Commemoration of the Battle of Villalar was closely associated
with liberal politics in Spain from the late 1700s until the 1970s,
as conservatives generally sympathized with the royal government.
With the demise of General Franco's
government, the day has broadened to a more general celebration
of Castilian nationalism rather than
only liberal politics. The government of Castile and
León established August 23 as an official holiday in 1986, and
festivals have since been held yearly at Villalar.
April 23 is the same day as St. George's Day,
with there being some crossover between the two holidays.

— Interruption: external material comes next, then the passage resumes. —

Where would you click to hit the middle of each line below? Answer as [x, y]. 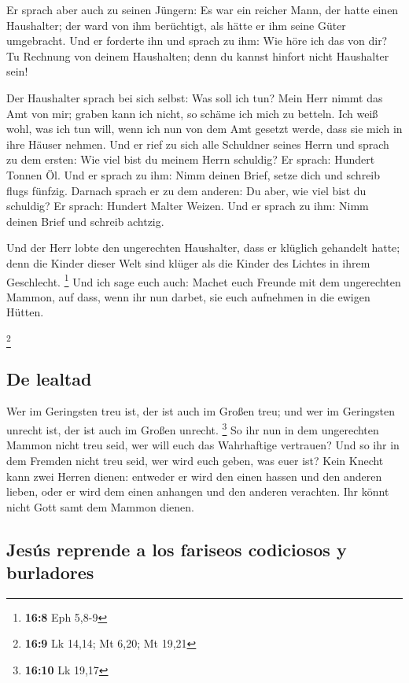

The birth of the Battle of Villalar as a rallying
symbol for Spanish liberals dates back to the late seventeenth and
early eighteenth centuries. León del Arroyal, an illustrious
economist and protoliberal, stated that Villalar was "the last
breath of Castilian freedom" in the latter half of the 1700s. The
Castilian comuneros received their first major recognition during
the Trienio Liberal, the
three years of liberal government from 1820-1823. Resistance
fighter Juan Martín Díez organized an
expedition to Villalar to search for the remains of Padilla, Bravo,
and Maldonado, the executed leaders of the revolt. These events
took its climax with a festival and celebration of the comuneros in
the plaza of the Villalar on April 23, 1821. Members of
left-leaning secret societies often referenced the revolt in their
names, such as "Los comuneros" or "Sons of Padilla." They also
employed the purple banner, the flag flown by the comuneros rebels.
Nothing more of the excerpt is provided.